EXERCISE BRIEF: Show every line in the records below that contains the word "Office".

MATERIAL FOR THIS EXERCISE:

*** Begin section ***

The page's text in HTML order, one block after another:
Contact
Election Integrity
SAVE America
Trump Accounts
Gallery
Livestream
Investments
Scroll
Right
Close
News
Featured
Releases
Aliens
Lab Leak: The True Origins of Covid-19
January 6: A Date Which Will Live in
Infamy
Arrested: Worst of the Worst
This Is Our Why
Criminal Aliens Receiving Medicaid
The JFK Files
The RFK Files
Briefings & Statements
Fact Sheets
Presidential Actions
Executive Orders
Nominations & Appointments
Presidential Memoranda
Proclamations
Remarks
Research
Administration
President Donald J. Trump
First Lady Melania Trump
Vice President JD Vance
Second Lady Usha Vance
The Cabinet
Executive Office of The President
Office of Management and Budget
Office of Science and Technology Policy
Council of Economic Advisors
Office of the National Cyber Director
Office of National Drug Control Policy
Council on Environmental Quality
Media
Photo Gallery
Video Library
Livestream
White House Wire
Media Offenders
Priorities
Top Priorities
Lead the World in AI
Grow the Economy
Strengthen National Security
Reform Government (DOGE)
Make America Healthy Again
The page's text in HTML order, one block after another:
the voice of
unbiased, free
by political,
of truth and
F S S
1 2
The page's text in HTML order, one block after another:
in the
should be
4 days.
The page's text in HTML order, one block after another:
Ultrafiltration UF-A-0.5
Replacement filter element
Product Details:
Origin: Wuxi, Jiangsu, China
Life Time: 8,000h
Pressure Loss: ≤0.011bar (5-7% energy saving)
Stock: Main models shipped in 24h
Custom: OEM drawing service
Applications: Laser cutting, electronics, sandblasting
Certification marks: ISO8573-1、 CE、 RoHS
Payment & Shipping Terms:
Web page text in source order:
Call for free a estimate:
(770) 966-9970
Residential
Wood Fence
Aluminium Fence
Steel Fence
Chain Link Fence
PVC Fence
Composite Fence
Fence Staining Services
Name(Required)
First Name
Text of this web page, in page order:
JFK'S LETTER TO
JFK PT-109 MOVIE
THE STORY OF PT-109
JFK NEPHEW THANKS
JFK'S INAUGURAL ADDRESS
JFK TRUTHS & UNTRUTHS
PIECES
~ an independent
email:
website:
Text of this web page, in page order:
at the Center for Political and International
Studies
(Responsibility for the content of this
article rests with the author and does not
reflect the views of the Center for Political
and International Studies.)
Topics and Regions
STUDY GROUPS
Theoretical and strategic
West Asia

*** End section ***

OUTPUT OF THE EXERCISE:
Executive Office of The President
Office of Management and Budget
Office of Science and Technology Policy
Office of the National Cyber Director
Office of National Drug Control Policy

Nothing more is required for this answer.